Впрочем, это так только мелькнуло. Клянусь, она и в самом деле меня
интересовала. К тому же я был как-то расслаблен и настроен. Да и плутовство
ведь так легко уживается с чувством.
- Кто говорит! - поспешил я ответить, - все бывает. Я ведь вот уверен,
что тебя кто-нибудь обидел и скорей перед тобой виноваты, чем ты перед
ними. Я ведь ничего из твоей истории не знаю, но такая девушка, как ты,
верно, не с охоты своей сюда попадет...
- Какая такая я девушка? - прошептала она едва слышно; но я расслышал.
"Черт возьми, да я льщу. Это гадко. А может, и хорошо..." Она молчала.
- Видишь, Лиза, - я про себя скажу! Была бы у меня семья с детства, не
такой бы я был, как теперь. Я об этом часто думаю. Ведь как бы ни было в
семье худо - все отец с матерью, а не враги, не чужие. Хоть в год раз
любовь тебе выкажут. Все-таки ты знаешь, что ты у себя. Я вот без семьи
вырос; оттого, верно, такой и вышел... бесчувственный.
Я выждал опять.
"Пожалуй, и не понимает, - думал я, - да и смешно - мораль".
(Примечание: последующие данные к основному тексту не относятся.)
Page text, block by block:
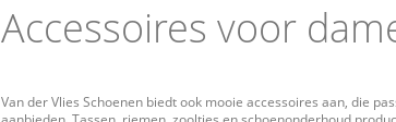
Accessoires voor
Van der Vlies Schoenen biedt ook mooie accessoires aan, die
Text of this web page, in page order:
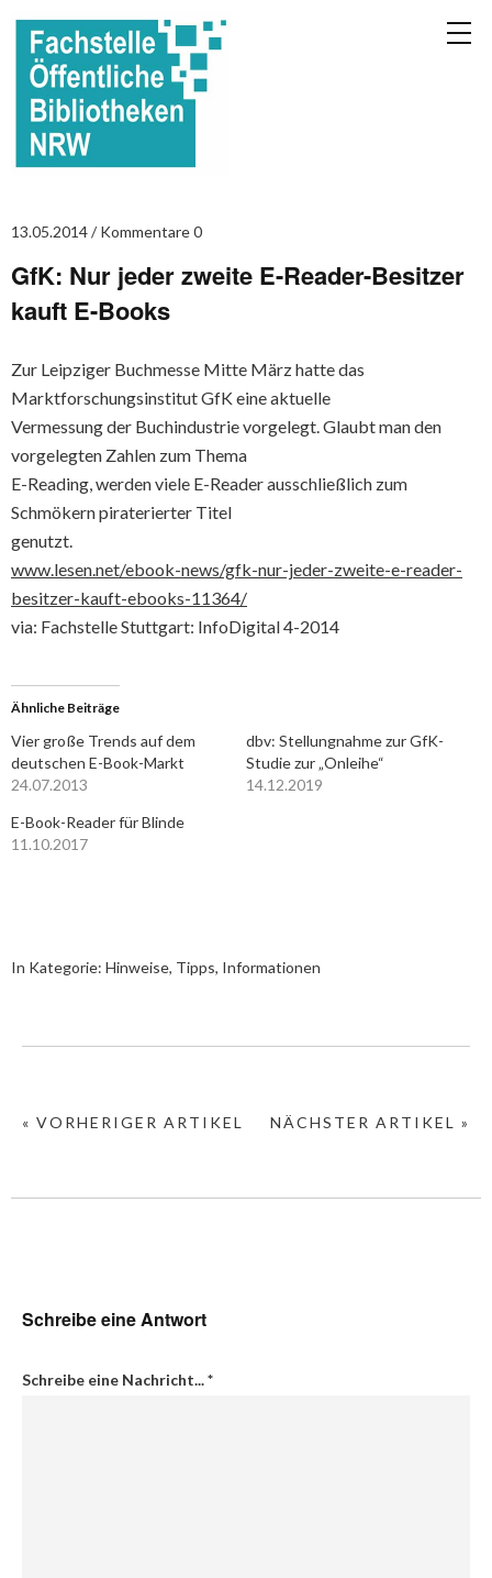
13.05.2014 Kommentare 0
GfK: Nur jeder zweite E-Reader-Besitzer
kauft E-Books
Zur Leipziger Buchmesse Mitte März hatte das
Marktforschungsinstitut GfK eine aktuelle
Vermessung der Buchindustrie vorgelegt. Glaubt man den
vorgelegten Zahlen zum Thema
E-Reading, werden viele E-Reader ausschließlich zum
Schmökern piraterierter Titel
genutzt.
www.lesen.net/ebook-news/gfk-nur-jeder-zweite-e-reader-
besitzer-kauft-ebooks-11364/
via: Fachstelle Stuttgart: InfoDigital 4-2014
Ähnliche Beiträge
Vier große Trends auf dem
deutschen E-Book-Markt
24.07.2013
dbv: Stellungnahme zur GfK-
Studie zur „Onleihe“
14.12.2019
E-Book-Reader für Blinde
11.10.2017
In Kategorie: Hinweise, Tipps, Informationen
NÄCHSTER ARTIKEL »
« VORHERIGER ARTIKEL
Schreibe eine Antwort
Schreibe eine Nachricht...*
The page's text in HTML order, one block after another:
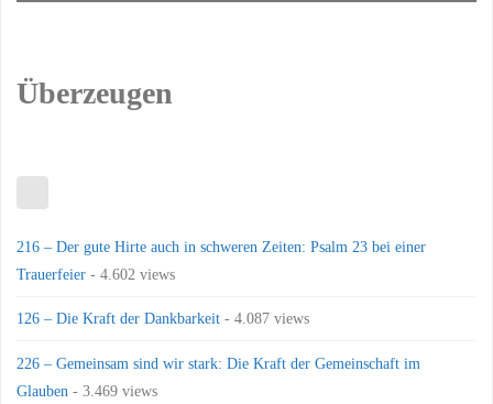
Überzeugen
216 – Der gute Hirte auch in schweren Zeiten: Psalm 23 bei einer
Trauerfeier - 4.602 views
126 – Die Kraft der Dankbarkeit - 4.087 views
226 – Gemeinsam sind wir stark: Die Kraft der Gemeinschaft im
Glauben - 3.469 views
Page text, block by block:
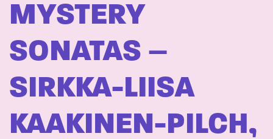
MYSTERY
SONATAS –
SIRKKA-LIISA
KAAKINEN-PILCH,
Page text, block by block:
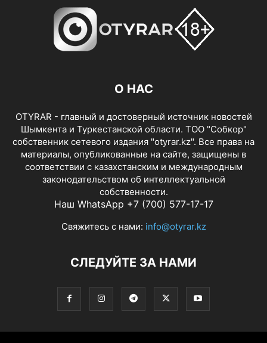
О НАС
OTYRAR - главный и достоверный источник новостей
Шымкента и Туркестанской области. ТОО "Собкор"
собственник сетевого издания "otyrar.kz". Все права на
материалы, опубликованные на сайте, защищены в
соответствии с казахстанским и международным
законодательством об интеллектуальной
собственности.
Наш WhatsApp +7 (700) 577-17-17
Свяжитесь с нами: info@otyrar.kz
СЛЕДУЙТЕ ЗА НАМИ
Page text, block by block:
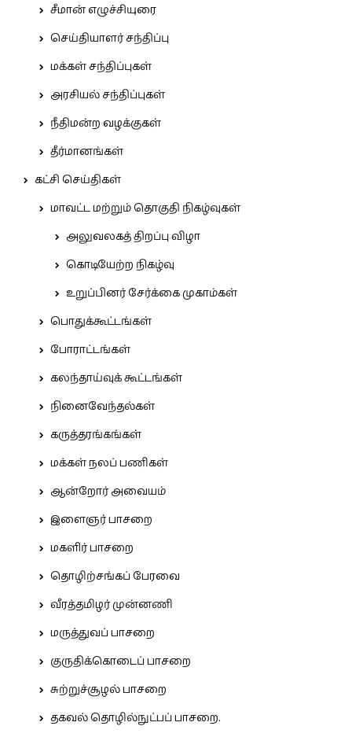
சீமான் எழுச்சியுரை
செய்தியாளர் சந்திப்பு
மக்கள் சந்திப்புகள்
அரசியல் சந்திப்புகள்
நீதிமன்ற வழக்குகள்
தீர்மானங்கள்
கட்சி செய்திகள்
மாவட்ட மற்றும் தொகுதி நிகழ்வுகள்
அலுவலகத் திறப்பு விழா
கொடியேற்ற நிகழ்வு
உறுப்பினர் சேர்க்கை முகாம்கள்
பொதுக்கூட்டங்கள்
போராட்டங்கள்
கலந்தாய்வுக் கூட்டங்கள்
நினைவேந்தல்கள்
கருத்தரங்கங்கள்
மக்கள் நலப் பணிகள்
ஆன்றோர் அவையம்
இளைஞர் பாசறை
மகளிர் பாசறை
தொழிற்சங்கப் பேரவை
வீரத்தமிழர் முன்னணி
மருத்துவப் பாசறை
குருதிக்கொடைப் பாசறை
சுற்றுச்சூழல் பாசறை
தகவல் தொழில்நுட்பப் பாசறை.
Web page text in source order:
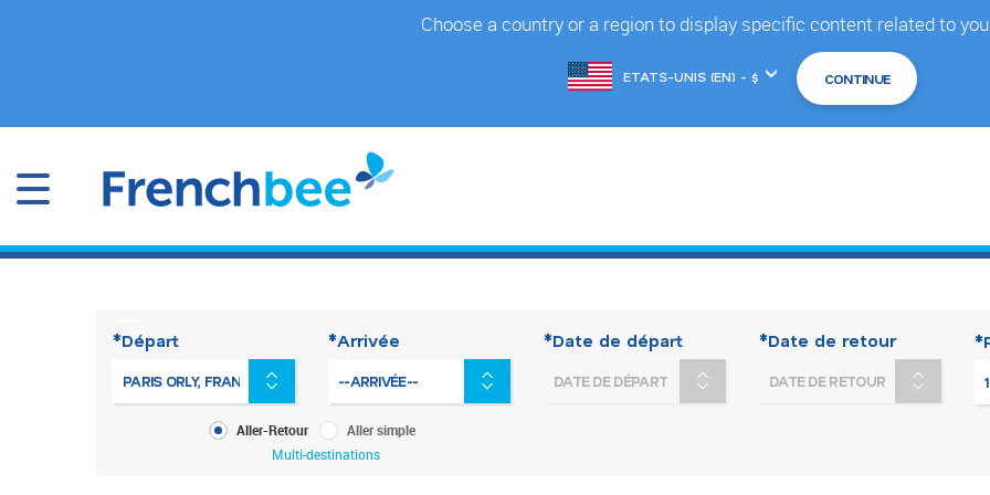
Choose a country or a region to display specific content related to
de
*Départ *Arrivée
TypeAller-Retour
Aller simple
Multi-destinations
*Date de départ *Date de retour
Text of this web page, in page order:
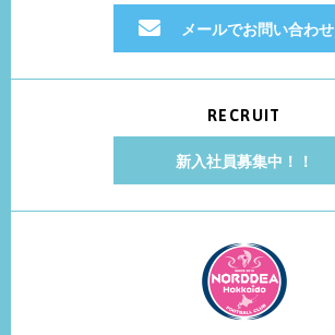
メールでお問い合わせ
RECRUIT
新入社員募集中！！
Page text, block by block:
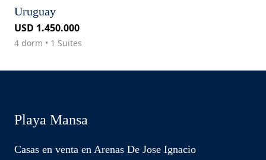
Uruguay
USD 1.450.000
4 dorm • 1 Suites
Playa Mansa
Casas en venta en Arenas De Jose Ignacio
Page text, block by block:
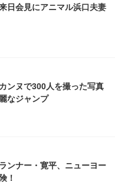
日会見にアニマル浜口夫妻
ンヌで300人を撮った写真
なジャンプ
ンナー・寛平、ニューヨー
！
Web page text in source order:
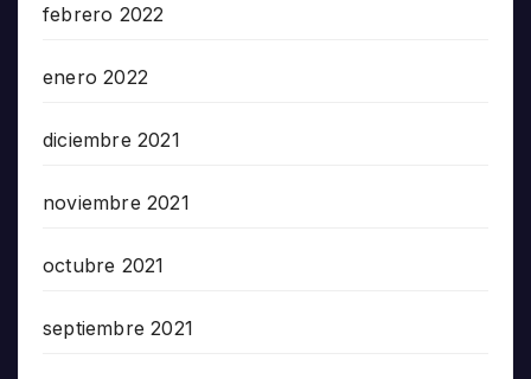
febrero 2022
enero 2022
diciembre 2021
noviembre 2021
octubre 2021
septiembre 2021
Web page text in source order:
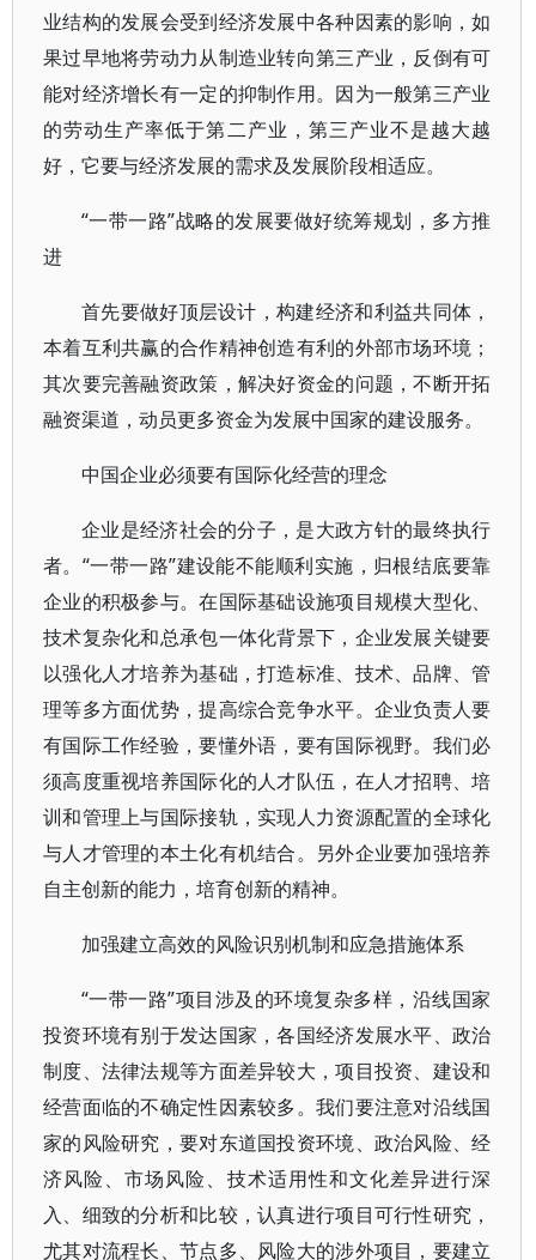
业结构的发展会受到经济发展中各种因素的影响，如
果过早地将劳动力从制造业转向第三产业，反倒有可
能对经济增长有一定的抑制作用。因为一般第三产业
的劳动生产率低于第二产业，第三产业不是越大越
好，它要与经济发展的需求及发展阶段相适应。
“一带一路”战略的发展要做好统筹规划，多方推
进
首先要做好顶层设计，构建经济和利益共同体，
本着互利共赢的合作精神创造有利的外部市场环境；
其次要完善融资政策，解决好资金的问题，不断开拓
融资渠道，动员更多资金为发展中国家的建设服务。
中国企业必须要有国际化经营的理念
企业是经济社会的分子，是大政方针的最终执行
者。“一带一路”建设能不能顺利实施，归根结底要靠
企业的积极参与。在国际基础设施项目规模大型化、
技术复杂化和总承包一体化背景下，企业发展关键要
以强化人才培养为基础，打造标准、技术、品牌、管
理等多方面优势，提高综合竞争水平。企业负责人要
有国际工作经验，要懂外语，要有国际视野。我们必
须高度重视培养国际化的人才队伍，在人才招聘、培
训和管理上与国际接轨，实现人力资源配置的全球化
与人才管理的本土化有机结合。另外企业要加强培养
自主创新的能力，培育创新的精神。
加强建立高效的风险识别机制和应急措施体系
“一带一路”项目涉及的环境复杂多样，沿线国家
投资环境有别于发达国家，各国经济发展水平、政治
制度、法律法规等方面差异较大，项目投资、建设和
经营面临的不确定性因素较多。我们要注意对沿线国
家的风险研究，要对东道国投资环境、政治风险、经
济风险、市场风险、技术适用性和文化差异进行深
入、细致的分析和比较，认真进行项目可行性研究，
尤其对流程长、节点多、风险大的涉外项目，要建立
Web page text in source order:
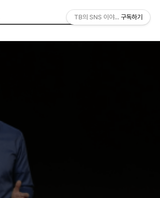
TB의 SNS 이야기 구독하기
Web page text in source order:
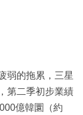
弱的拖累，三星
第二季初步業績
億韓圜（約
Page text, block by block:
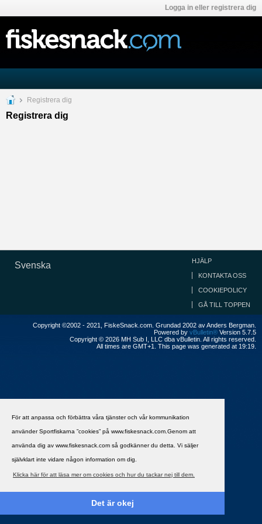
För att anpassa och förbättra våra tjänster och vår kommunikation
använder Sportfiskarna ”cookies” på www.fiskesnack.com.Genom att
använda dig av www.fiskesnack.com så godkänner du detta. Vi säljer
självklart inte vidare någon information om dig.
Klicka här för att läsa mer om cookies och hur du tackar nej till dem.
Det är okej
Logga in eller registrera dig
Registrera dig
Registrera dig
Svenska HJÄLP
KONTAKTA OSS
COOKIEPOLICY
GÅ TILL TOPPEN
Copyright ©2002 - 2021, FiskeSnack.com. Grundad 2002 av Anders Bergman.
Powered by vBulletin® Version 5.7.5
Copyright © 2026 MH Sub I, LLC dba vBulletin. All rights reserved.
All times are GMT+1. This page was generated at 19:19.
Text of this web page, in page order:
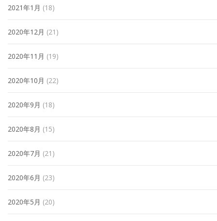
2021年1月 (18)
2020年12月 (21)
2020年11月 (19)
2020年10月 (22)
2020年9月 (18)
2020年8月 (15)
2020年7月 (21)
2020年6月 (23)
2020年5月 (20)
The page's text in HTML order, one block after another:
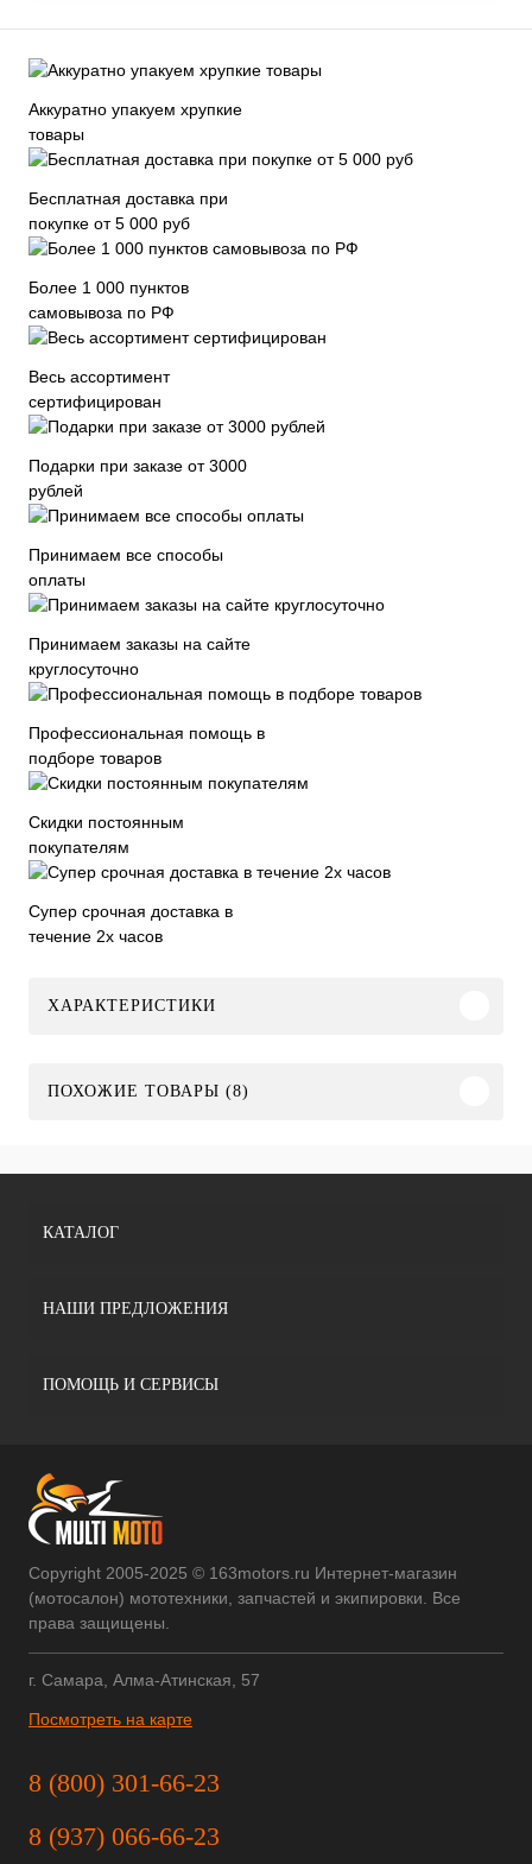
Аккуратно упакуем хрупкие
товары
Бесплатная доставка при
покупке от 5 000 руб
Более 1 000 пунктов
самовывоза по РФ
Весь ассортимент
сертифицирован
Подарки при заказе от 3000
рублей
Принимаем все способы
оплаты
Принимаем заказы на сайте
круглосуточно
Профессиональная помощь в
подборе товаров
Скидки постоянным
покупателям
Супер срочная доставка в
течение 2х часов
ХАРАКТЕРИСТИКИ
ПОХОЖИЕ ТОВАРЫ (8)
КАТАЛОГ
НАШИ ПРЕДЛОЖЕНИЯ
ПОМОЩЬ И СЕРВИСЫ
Copyright 2005-2025 © 163motors.ru Интернет-магазин
(мотосалон) мототехники, запчастей и экипировки. Все
права защищены.
г. Самара, Алма-Атинская, 57
Посмотреть на карте
8 (800) 301-66-23
8 (937) 066-66-23
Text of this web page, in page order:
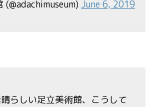
June 6, 2019
らしい足立美術館、こうして
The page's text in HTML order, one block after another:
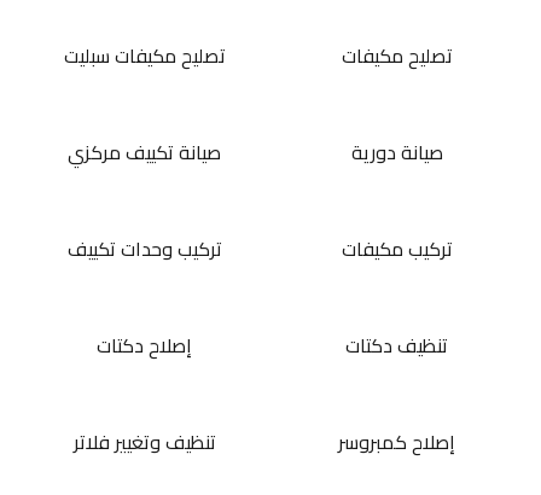
تصليح مكيفات تصليح مكيفات سبليت
صيانة دورية صيانة تكييف مركزي
تركيب مكيفات تركيب وحدات تكييف
تنظيف دكتات إصلاح دكتات
إصلاح كمبروسر تنظيف وتغيير فلاتر
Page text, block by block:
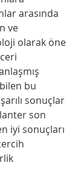
arasında
ve
olarak öne
bu
sonuçlar
son
iyi sonuçları
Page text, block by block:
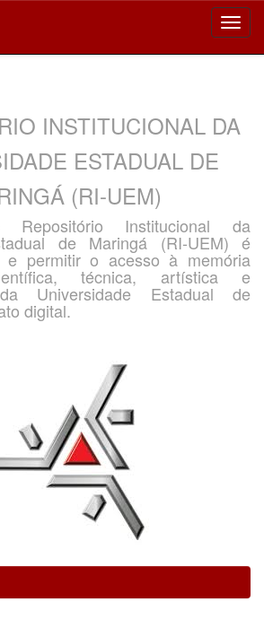
INSTITUCIONAL DA
ESTADUAL DE
(RI-UEM)
Institucional da
de Maringá (RI-UEM) é
e permitir o acesso à memória
técnica, artística e
Universidade Estadual de
digital.
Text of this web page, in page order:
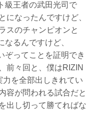
級王者の武田光司で
になったんですけど、
スのチャンピオンと
るんですけど、
ぞってことを証明でき
前々回と、僕はRIZIN
を全部出しきれてい
容が問われる試合だと
出し切って勝てればな
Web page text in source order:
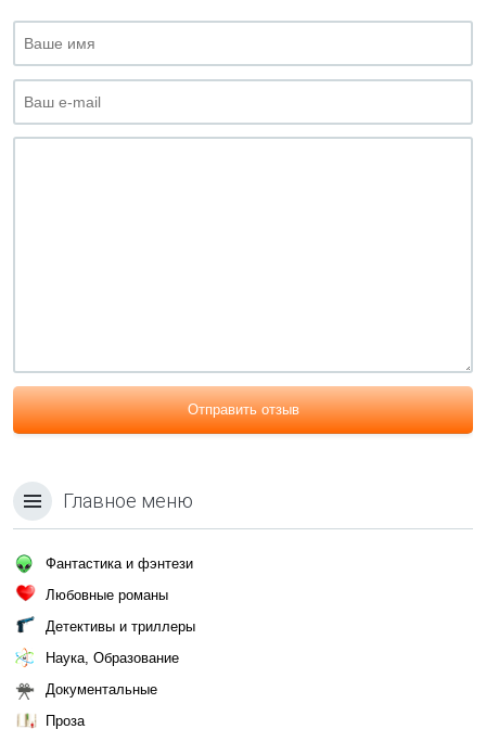
Отправить отзыв
Главное меню
Фантастика и фэнтези
Любовные романы
Детективы и триллеры
Наука, Образование
Документальные
Проза
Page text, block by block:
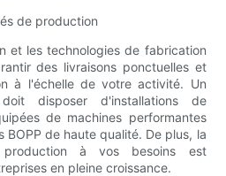
de production
et les technologies de fabrication
des livraisons ponctuelles et
à l'échelle de votre activité. Un
disposer d'installations de
de machines performantes
de haute qualité. De plus, la
à vos besoins est
en pleine croissance.
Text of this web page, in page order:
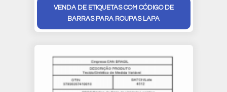
VENDA DE ETIQUETAS COM CÓDIGO DE
BARRAS PARA ROUPAS LAPA
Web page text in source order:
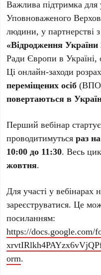
Важлива підтримка для
Уповноваженого
людини, у партнерстві
«Відродження України
Ради Європи в Україні,
Ці онлайн-заходи
переміщених осіб (ВПО)
повертаються в
Перший вебінар
проводитимутьсяраз
10:00 до 11:30. Весь
жовтня.
Для участі у вебінарах
зареєструватися. Це
посиланням:
https://
orm.
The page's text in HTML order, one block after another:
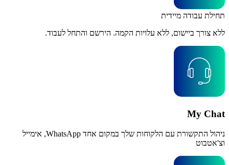
תחילת עבודה מיידית
ללא צורך ביישום, ללא עלויות הקמה. הירשם והתחל לעבוד.
My Chat
ניהול התקשורת עם הלקוחות שלך במקום אחד WhatsApp, אימייל
וצ'אטבוט
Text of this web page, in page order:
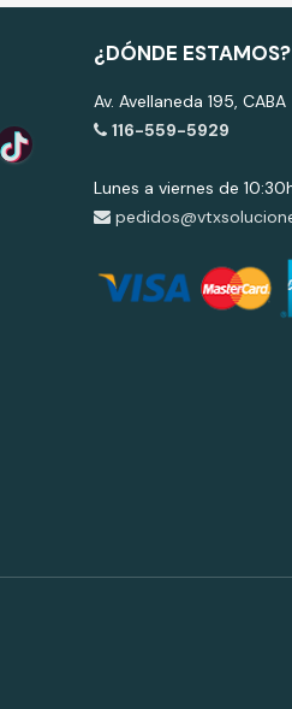
¿DÓNDE ESTAMOS?
Av. Avellaneda 195, CABA
116-559-5929
Lunes a viernes de
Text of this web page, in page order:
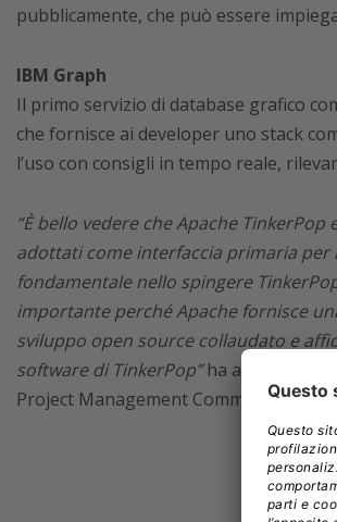
pubblicamente, che può essere
IBM Graph
Il primo servizio di database grafico
che fornisce ai developer uno stack
l’uso con consigli in tempo reale,
“È bello vedere che Apache
adottati come interfaccia primaria per
fondamentale nello spingere
importante perché Apache fornisce
sviluppo open source collaudato e
software di TinkerPop”ha affermato
Project Management Committee.

- Если б я был отец и была б у меня своя дочь, я бы, кажется, дочь
больше, чем сыновей, любил, право, - начал я сбоку, точно не об том, чтоб
развлечь ее. Признаюсь, я краснел.
- Это зачем? - спросила она.
А, стало быть, слушает!
- Так; не знаю, Лиза. Видишь: я знал одного отца, который был строгий,
суровый человек, а перед дочерью на коленках простаивал, руки-ноги ее
целовал, налюбоваться не мог, право. Она танцует на вечере, а он стоит пять
часов на одном месте, с нее глаз не спускает. Помешался на ней; я это
понимаю. Она ночью устанет - заснет, а он проснется и пойдет сонную ее
целовать и крестить. Сам в сюртучишке засаленном ходит, для всех скупой, а
ей из последнего покупает, подарки дарит богатые, и уж радость ему, коль
подарок понравится. Отец всегда дочерей больше любит, чем мать. Весело иной
девушке дома жить! А я бы, кажется, свою дочь и замуж не выдавал.
- Да как же? - спросила она, чуть-чуть усмехнувшись.